**PROBLEM TO WORK ON**
If a line of the data below contains the string "teal", copy it into your answer.

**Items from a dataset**
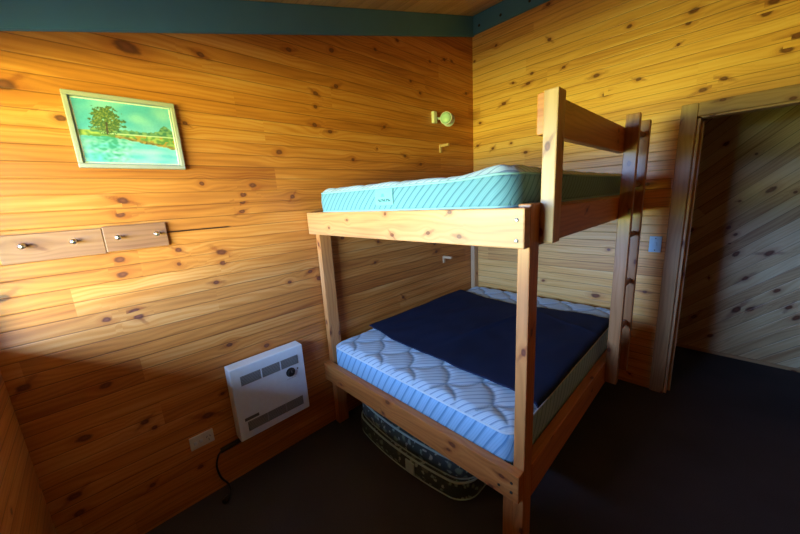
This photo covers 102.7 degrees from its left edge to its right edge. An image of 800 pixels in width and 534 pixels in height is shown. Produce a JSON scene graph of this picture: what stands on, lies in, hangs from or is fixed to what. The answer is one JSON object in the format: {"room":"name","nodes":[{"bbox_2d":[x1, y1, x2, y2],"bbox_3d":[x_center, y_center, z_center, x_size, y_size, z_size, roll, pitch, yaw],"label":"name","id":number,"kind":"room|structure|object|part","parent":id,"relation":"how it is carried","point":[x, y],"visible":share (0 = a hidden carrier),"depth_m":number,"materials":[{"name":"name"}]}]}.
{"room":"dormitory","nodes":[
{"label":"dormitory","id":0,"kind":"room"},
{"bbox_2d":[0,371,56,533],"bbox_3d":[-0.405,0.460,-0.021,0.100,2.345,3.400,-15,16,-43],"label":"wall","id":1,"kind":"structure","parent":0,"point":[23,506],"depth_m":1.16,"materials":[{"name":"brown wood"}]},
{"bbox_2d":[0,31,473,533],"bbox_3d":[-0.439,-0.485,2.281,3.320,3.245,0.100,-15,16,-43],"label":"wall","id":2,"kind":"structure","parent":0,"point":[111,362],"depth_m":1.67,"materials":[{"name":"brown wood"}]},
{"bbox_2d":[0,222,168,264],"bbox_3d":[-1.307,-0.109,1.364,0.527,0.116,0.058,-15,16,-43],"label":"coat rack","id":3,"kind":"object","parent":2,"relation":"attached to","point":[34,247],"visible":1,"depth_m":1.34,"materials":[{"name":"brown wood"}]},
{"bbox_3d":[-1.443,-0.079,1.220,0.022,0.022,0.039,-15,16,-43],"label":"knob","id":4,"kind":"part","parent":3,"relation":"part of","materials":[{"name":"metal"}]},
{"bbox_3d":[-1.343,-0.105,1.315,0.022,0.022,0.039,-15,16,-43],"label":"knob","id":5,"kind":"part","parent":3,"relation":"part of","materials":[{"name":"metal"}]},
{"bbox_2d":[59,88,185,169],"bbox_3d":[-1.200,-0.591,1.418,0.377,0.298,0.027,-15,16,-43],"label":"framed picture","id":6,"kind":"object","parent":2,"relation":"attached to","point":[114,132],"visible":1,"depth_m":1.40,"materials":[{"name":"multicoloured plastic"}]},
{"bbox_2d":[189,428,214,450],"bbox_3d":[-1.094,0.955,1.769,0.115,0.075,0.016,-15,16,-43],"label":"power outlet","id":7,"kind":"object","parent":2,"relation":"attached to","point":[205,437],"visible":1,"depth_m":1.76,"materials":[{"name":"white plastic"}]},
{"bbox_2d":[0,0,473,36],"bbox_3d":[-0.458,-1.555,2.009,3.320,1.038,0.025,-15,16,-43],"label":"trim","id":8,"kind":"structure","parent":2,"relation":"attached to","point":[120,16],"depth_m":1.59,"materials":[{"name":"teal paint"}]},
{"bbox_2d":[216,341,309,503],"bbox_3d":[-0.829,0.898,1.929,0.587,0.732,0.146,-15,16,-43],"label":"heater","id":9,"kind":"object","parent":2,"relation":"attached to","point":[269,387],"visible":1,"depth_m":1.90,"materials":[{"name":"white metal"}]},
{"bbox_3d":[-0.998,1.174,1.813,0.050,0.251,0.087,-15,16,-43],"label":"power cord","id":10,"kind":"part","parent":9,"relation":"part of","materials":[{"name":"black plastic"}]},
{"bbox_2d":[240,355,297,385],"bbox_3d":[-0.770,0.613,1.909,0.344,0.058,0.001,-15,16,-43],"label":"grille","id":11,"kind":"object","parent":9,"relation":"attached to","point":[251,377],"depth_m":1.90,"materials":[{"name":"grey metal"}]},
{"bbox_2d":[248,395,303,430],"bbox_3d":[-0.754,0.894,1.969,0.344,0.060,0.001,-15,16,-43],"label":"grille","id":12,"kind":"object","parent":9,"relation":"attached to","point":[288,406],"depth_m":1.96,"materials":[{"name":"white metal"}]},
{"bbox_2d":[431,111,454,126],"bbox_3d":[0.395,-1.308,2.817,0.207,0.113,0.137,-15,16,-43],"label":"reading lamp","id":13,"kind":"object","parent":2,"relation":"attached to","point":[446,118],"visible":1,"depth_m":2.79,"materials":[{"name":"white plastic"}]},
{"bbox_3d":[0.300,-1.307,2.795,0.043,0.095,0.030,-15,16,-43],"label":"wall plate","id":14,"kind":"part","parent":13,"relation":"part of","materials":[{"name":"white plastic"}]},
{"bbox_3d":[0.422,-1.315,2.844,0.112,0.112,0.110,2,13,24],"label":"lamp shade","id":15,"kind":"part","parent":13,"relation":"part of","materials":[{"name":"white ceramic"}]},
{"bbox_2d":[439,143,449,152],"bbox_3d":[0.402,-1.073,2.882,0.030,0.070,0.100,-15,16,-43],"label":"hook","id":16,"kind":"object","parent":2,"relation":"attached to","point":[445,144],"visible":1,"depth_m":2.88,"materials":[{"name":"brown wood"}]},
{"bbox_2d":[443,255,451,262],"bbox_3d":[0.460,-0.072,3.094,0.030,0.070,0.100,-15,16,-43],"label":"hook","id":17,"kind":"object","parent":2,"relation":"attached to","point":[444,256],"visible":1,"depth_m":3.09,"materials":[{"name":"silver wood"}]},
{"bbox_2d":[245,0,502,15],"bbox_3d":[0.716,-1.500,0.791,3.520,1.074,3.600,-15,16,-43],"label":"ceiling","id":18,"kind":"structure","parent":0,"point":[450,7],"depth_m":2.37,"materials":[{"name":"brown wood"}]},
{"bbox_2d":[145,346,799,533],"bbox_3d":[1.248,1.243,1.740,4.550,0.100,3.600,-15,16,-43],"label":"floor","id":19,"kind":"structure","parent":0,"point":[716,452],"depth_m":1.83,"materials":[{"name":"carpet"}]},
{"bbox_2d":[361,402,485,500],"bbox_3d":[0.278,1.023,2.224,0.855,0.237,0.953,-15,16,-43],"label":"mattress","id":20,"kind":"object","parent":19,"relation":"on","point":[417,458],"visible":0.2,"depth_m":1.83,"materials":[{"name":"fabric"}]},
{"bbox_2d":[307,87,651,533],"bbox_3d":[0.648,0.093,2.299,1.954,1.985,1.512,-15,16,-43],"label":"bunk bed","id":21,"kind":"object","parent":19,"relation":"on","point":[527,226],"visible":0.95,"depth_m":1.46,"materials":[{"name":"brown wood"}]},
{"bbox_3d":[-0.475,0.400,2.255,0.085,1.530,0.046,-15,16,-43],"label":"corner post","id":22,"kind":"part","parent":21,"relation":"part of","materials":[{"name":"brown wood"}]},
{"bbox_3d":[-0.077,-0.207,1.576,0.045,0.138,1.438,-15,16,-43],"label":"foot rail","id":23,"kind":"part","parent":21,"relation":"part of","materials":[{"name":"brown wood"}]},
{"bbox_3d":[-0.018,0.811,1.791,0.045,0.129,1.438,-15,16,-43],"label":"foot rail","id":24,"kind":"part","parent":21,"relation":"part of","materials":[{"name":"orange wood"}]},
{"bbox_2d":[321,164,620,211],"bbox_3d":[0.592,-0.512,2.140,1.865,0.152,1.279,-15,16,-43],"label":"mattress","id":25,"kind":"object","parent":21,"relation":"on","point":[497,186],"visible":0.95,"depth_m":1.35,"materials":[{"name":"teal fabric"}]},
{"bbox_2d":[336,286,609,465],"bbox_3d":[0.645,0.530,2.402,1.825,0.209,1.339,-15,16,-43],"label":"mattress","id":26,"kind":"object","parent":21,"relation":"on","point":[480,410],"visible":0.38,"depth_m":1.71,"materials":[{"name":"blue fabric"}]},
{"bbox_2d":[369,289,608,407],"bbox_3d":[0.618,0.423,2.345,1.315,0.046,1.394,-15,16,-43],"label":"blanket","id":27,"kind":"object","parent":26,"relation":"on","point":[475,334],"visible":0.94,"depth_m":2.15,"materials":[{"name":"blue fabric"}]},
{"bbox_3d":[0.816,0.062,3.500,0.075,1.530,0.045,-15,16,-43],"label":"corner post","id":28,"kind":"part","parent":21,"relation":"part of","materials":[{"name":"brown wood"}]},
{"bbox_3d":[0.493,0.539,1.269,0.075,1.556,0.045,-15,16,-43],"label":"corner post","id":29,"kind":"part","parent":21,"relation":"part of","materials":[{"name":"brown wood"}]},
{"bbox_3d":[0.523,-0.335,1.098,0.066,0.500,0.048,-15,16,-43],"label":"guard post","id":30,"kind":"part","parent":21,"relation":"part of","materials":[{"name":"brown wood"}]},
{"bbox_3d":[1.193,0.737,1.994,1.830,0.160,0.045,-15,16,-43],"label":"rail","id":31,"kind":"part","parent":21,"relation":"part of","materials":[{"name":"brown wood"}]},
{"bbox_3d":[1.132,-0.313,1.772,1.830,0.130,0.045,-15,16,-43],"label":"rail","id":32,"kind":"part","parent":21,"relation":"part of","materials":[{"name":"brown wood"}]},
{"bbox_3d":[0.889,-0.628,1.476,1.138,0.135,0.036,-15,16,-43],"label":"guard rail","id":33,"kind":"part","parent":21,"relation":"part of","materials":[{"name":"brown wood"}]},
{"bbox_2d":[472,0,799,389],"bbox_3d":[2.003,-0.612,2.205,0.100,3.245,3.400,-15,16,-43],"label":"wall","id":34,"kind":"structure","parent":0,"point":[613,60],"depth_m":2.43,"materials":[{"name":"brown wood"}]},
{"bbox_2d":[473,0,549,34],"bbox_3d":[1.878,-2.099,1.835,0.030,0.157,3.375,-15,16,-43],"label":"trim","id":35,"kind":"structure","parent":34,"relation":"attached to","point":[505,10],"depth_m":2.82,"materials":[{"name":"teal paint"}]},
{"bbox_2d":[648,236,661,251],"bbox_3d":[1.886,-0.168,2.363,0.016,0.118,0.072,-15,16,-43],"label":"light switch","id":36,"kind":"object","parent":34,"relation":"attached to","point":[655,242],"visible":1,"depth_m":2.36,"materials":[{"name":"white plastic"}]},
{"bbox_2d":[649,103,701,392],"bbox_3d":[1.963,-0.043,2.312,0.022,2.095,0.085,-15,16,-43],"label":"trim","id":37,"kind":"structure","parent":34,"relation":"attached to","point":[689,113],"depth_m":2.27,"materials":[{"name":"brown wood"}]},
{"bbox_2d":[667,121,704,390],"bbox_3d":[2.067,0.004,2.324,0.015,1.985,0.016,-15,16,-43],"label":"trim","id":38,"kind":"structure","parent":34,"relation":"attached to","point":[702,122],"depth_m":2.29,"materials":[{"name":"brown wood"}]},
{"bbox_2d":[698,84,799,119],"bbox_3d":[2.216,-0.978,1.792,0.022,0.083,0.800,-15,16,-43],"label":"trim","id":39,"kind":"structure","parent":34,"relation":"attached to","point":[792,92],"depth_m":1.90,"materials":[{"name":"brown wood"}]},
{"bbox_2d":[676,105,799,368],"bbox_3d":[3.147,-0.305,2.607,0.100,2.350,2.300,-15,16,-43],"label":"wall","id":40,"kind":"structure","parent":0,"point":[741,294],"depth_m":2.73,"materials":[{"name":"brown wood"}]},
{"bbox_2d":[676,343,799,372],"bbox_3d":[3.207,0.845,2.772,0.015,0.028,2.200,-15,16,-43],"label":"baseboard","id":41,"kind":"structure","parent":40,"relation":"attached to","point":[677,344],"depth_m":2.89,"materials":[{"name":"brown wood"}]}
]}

**PROBLEM SOLUTION**
{"bbox_2d":[0,0,473,36],"bbox_3d":[-0.458,-1.555,2.009,3.320,1.038,0.025,-15,16,-43],"label":"trim","id":8,"kind":"structure","parent":2,"relation":"attached to","point":[120,16],"depth_m":1.59,"materials":[{"name":"teal paint"}]},
{"bbox_2d":[321,164,620,211],"bbox_3d":[0.592,-0.512,2.140,1.865,0.152,1.279,-15,16,-43],"label":"mattress","id":25,"kind":"object","parent":21,"relation":"on","point":[497,186],"visible":0.95,"depth_m":1.35,"materials":[{"name":"teal fabric"}]},
{"bbox_2d":[473,0,549,34],"bbox_3d":[1.878,-2.099,1.835,0.030,0.157,3.375,-15,16,-43],"label":"trim","id":35,"kind":"structure","parent":34,"relation":"attached to","point":[505,10],"depth_m":2.82,"materials":[{"name":"teal paint"}]},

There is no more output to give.